─── Supplied records

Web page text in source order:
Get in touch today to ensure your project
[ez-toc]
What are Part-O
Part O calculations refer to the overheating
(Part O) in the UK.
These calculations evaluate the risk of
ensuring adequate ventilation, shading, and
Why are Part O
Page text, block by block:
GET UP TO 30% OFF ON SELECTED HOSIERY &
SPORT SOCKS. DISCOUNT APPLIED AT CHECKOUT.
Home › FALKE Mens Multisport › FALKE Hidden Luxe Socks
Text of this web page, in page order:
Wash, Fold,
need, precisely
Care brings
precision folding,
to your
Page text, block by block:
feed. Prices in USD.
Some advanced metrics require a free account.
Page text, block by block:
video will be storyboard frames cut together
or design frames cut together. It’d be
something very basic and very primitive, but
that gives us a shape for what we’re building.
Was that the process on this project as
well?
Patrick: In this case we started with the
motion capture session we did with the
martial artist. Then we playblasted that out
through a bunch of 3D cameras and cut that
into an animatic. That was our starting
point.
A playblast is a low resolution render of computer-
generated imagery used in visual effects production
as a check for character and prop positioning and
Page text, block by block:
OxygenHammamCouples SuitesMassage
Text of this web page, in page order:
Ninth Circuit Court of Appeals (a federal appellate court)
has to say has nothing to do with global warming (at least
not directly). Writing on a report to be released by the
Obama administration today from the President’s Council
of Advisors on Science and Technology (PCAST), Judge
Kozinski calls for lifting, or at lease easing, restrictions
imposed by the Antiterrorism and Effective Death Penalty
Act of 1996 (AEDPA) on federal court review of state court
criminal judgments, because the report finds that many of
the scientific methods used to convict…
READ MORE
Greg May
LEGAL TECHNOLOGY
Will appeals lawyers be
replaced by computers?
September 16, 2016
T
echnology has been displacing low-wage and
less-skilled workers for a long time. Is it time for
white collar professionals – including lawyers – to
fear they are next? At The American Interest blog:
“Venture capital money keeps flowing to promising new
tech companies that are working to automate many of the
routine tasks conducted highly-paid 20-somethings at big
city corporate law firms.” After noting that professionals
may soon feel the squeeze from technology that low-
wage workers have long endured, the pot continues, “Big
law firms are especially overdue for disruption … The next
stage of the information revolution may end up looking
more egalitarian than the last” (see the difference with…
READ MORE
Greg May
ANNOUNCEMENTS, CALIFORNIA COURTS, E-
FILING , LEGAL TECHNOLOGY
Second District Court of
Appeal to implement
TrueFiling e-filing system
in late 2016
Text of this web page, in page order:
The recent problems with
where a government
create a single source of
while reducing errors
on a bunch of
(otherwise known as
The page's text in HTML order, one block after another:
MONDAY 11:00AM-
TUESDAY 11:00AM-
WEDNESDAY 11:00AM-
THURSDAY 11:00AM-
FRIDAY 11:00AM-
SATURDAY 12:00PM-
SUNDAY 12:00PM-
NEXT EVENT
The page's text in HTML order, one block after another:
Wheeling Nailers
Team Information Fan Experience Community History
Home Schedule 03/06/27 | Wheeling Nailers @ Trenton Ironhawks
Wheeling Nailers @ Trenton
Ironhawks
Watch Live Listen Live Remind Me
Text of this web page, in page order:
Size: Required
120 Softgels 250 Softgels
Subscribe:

──────
─── Supplied records

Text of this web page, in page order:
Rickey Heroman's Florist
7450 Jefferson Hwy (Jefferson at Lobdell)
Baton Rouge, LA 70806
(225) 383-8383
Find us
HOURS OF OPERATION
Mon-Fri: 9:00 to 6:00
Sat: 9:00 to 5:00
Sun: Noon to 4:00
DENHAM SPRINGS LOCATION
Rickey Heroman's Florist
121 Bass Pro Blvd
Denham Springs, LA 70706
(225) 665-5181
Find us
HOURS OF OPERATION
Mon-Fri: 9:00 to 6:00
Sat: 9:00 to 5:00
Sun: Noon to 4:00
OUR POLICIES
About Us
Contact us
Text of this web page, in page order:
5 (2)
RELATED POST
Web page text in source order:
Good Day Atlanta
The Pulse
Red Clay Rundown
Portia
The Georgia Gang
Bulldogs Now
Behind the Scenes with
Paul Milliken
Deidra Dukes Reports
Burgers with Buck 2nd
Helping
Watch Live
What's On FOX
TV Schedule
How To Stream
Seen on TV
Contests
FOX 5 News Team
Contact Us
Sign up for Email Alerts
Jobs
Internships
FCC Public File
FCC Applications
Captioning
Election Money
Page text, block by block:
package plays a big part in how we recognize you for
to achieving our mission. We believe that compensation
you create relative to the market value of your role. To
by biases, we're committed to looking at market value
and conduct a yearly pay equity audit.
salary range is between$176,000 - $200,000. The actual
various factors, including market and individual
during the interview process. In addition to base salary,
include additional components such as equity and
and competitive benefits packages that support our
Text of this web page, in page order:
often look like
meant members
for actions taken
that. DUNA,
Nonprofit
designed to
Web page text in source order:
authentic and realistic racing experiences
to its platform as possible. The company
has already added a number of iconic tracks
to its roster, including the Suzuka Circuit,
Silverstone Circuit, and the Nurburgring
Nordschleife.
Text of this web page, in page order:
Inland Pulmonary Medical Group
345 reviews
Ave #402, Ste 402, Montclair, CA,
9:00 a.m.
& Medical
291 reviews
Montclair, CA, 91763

──────
─── Supplied records

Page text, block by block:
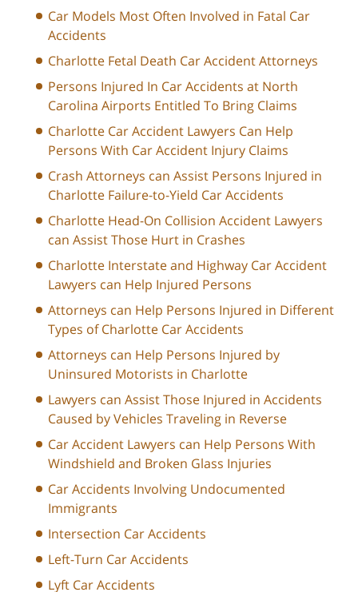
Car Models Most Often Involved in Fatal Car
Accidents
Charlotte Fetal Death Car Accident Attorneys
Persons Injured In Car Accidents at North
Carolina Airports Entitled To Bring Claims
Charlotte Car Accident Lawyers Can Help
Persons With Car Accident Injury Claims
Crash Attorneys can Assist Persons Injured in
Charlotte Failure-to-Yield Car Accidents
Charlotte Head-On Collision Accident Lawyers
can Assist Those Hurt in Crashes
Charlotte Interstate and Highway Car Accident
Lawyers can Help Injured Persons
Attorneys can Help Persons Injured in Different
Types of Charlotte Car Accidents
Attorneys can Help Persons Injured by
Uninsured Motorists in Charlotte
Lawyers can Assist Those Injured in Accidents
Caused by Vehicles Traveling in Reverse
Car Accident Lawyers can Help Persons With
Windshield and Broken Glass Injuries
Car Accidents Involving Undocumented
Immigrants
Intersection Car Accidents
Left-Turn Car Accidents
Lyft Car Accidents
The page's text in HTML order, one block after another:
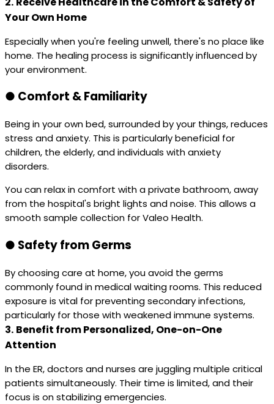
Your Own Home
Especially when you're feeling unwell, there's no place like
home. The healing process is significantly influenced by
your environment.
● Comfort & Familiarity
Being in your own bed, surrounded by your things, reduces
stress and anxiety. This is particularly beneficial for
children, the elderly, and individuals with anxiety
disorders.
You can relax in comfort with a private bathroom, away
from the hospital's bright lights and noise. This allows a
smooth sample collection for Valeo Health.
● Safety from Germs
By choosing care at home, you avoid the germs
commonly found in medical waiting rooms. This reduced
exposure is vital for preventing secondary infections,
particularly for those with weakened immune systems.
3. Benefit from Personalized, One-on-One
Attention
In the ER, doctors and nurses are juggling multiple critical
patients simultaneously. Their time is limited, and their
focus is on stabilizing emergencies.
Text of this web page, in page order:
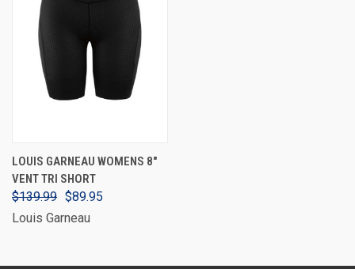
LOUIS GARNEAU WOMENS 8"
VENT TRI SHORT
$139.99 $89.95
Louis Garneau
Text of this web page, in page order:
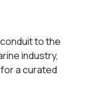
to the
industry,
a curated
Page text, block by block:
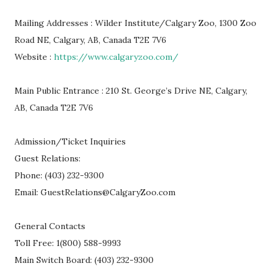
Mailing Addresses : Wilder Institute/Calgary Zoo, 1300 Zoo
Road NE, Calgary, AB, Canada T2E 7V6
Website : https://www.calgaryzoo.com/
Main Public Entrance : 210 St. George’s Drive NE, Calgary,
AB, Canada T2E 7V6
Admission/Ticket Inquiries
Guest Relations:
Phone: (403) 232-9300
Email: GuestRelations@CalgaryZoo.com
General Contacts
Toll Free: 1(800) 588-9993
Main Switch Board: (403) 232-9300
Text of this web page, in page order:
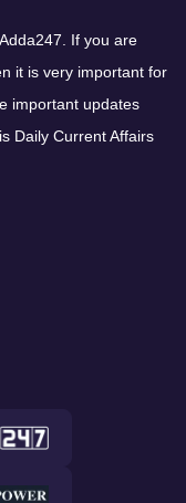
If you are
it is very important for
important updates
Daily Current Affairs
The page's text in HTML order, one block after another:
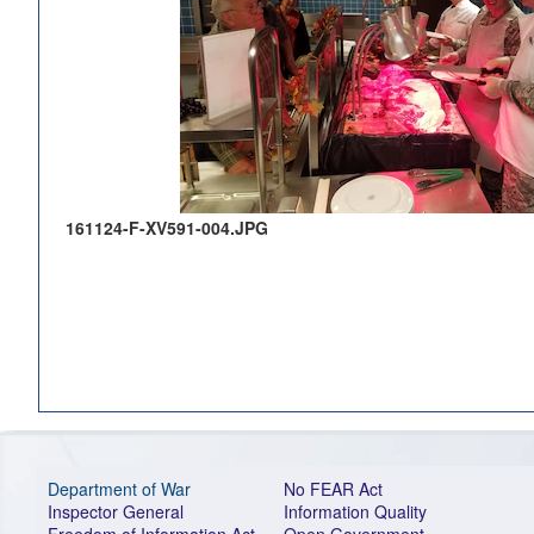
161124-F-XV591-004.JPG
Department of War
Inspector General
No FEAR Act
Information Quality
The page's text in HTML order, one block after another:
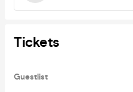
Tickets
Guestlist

──────

▶ [Aim of the task]: If a line in the material above contains the word "Assist", copy it.

▶ [Answer space]:
Crash Attorneys can Assist Persons Injured in
can Assist Those Hurt in Crashes
Lawyers can Assist Those Injured in Accidents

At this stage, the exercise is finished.